◆ **Problem description**:
The answer is the set of lines that include "Treats", copied from the data below.

◆ **Exercise materials**:
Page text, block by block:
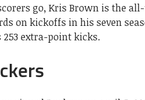
go, Kris Brown is the
on kickoffs in his seven
extra-point kicks.
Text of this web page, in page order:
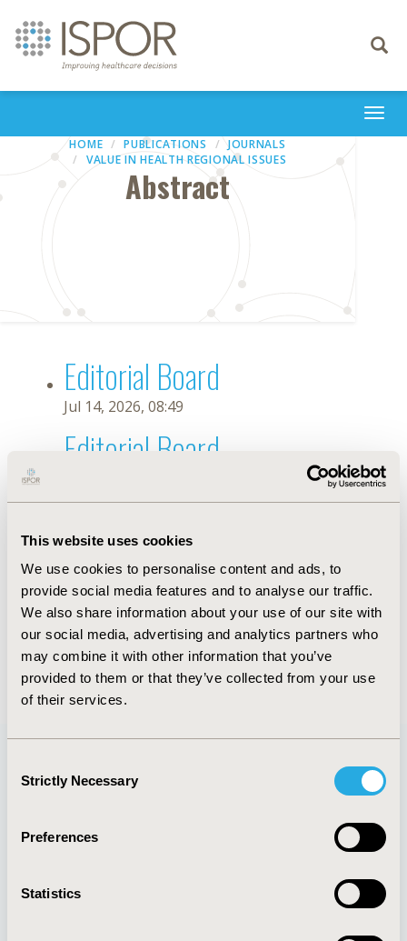
This website uses cookies
We use cookies to personalise content and ads, to
provide social media features and to analyse our traffic.
We also share information about your use of our site with
our social media, advertising and analytics partners who
may combine it with other information that you’ve
provided to them or that they’ve collected from your use
of their services.
Selection
Strictly Necessary
Preferences
Statistics
Toggle
HOME PUBLICATIONS
JOURNALS
VALUE IN HEALTH REGIONAL ISSUES
Abstract
Editorial Board
Jul 14, 2026, 08:49
Editorial Board
Oct 23, 2025, 09:06 AM
First Name : Wan
Last Name : Li
Degrees :
Editorial Board
Jul 14, 2026, 08:49
Quick Links
About
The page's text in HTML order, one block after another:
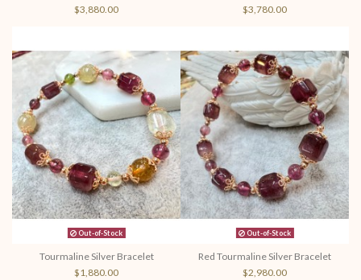
$3,880.00
$3,780.00
Out-of-Stock
Tourmaline Silver Bracelet
$1,880.00
Out-of-Stock
Red Tourmaline Silver Bracelet
$2,980.00
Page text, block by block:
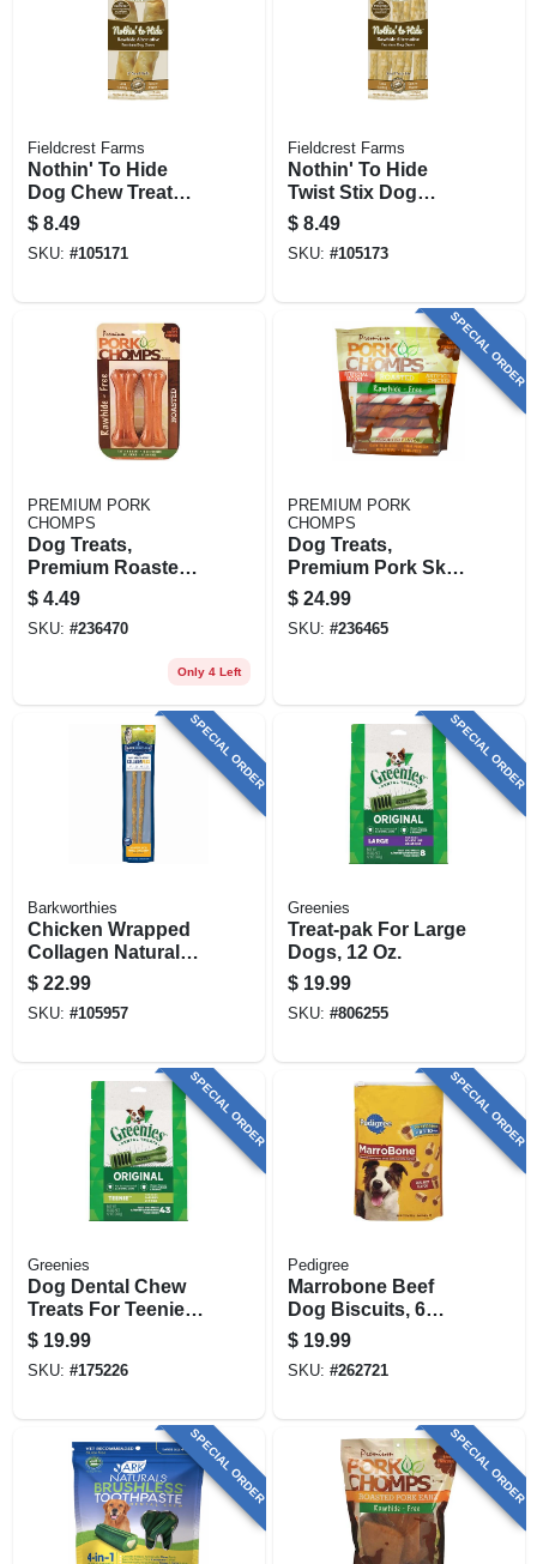
Fieldcrest Farms
Nothin' To Hide
Dog Chew Treat
Rolls, Peanut
Butter Flavor, Small
5 In., 2-pk.
$ 8.49
SKU: #105171
Fieldcrest Farms
Nothin' To Hide
Twist Stix Dog
Chew Treats,
Peanut Butter, 10-
pk.
$ 8.49
SKU: #105173
PREMIUM PORK
CHOMPS
Dog Treats,
Premium Roasted
Pork Pressed
Bone, 2-ct.
$ 4.49
SKU: #236470
Only 4 Left
SPECIAL ORDER
PREMIUM PORK
CHOMPS
Dog Treats,
Premium Pork Skin
Twistz, 12-ct.
$ 24.99
SKU: #236465
SPECIAL ORDER
Barkworthies
Chicken Wrapped
Collagen Natural
Dog Chews, 12-in.,
2-pk.
$ 22.99
SKU: #105957
SPECIAL ORDER
Greenies
Treat-pak For Large
Dogs, 12 Oz.
$ 19.99
SKU: #806255
SPECIAL ORDER
Greenies
Dog Dental Chew
Treats For Teenie
Dogs, 12 Oz.
$ 19.99
SKU: #175226
SPECIAL ORDER
Pedigree
Marrobone Beef
Dog Biscuits, 6
Lbs.
$ 19.99
SKU: #262721
SPECIAL ORDER SPECIAL ORDER
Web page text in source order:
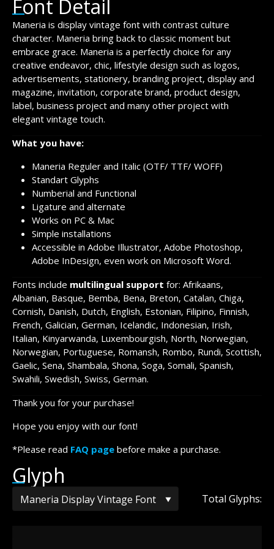
Font Detail
Maneria is display vintage font with contrast culture
character. Maneria bring back to classic moment but
embrace grace. Maneria is a perfectly choice for any
creative endeavor, chic, lifestyle design such as logos,
advertisements, stationery, branding project, display and
magazine, invitation, corporate brand, product design,
label, business project and many other project with
elegant vintage touch.
What you have:
Maneria Reguler and Italic (OTF/ TTF/ WOFF)
Standart Glyphs
Numberial and Functional
Ligature and alternate
Works on PC & Mac
Simple installations
Accessible in Adobe Illustrator, Adobe Photoshop,
Adobe InDesign, even work on Microsoft Word.
Fonts include multilingual support for: Afrikaans,
Albanian, Basque, Bemba, Bena, Breton, Catalan, Chiga,
Cornish, Danish, Dutch, English, Estonian, Filipino, Finnish,
French, Galician, German, Icelandic, Indonesian, Irish,
Italian, Kinyarwanda, Luxembourgish, North, Norwegian,
Norwegian, Portuguese, Romansh, Rombo, Rundi, Scottish,
Gaelic, Sena, Shambala, Shona, Soga, Somali, Spanish,
Swahili, Swedish, Swiss, German.
Thank you for your purchase!
Hope you enjoy with our font!
*Please read FAQ page before make a purchase.
Glyph
Total Glyphs:
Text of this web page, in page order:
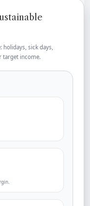
holidays, sick days,
target income.
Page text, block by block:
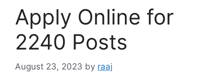
Apply Online for
2240 Posts
August 23, 2023 by raaj
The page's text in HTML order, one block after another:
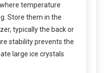
temperature
Store them in the
typically the back or
stability prevents the
large ice crystals
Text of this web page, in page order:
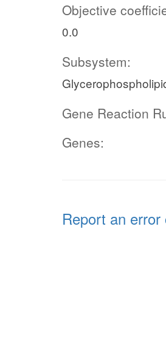
Objective
0.0
Subsystem:
Gene Reaction
Genes:
Report an

◆ **Finished exercise**:
Chew Treats,
Dog Treats,
Dog Treats,
Treats For Teenie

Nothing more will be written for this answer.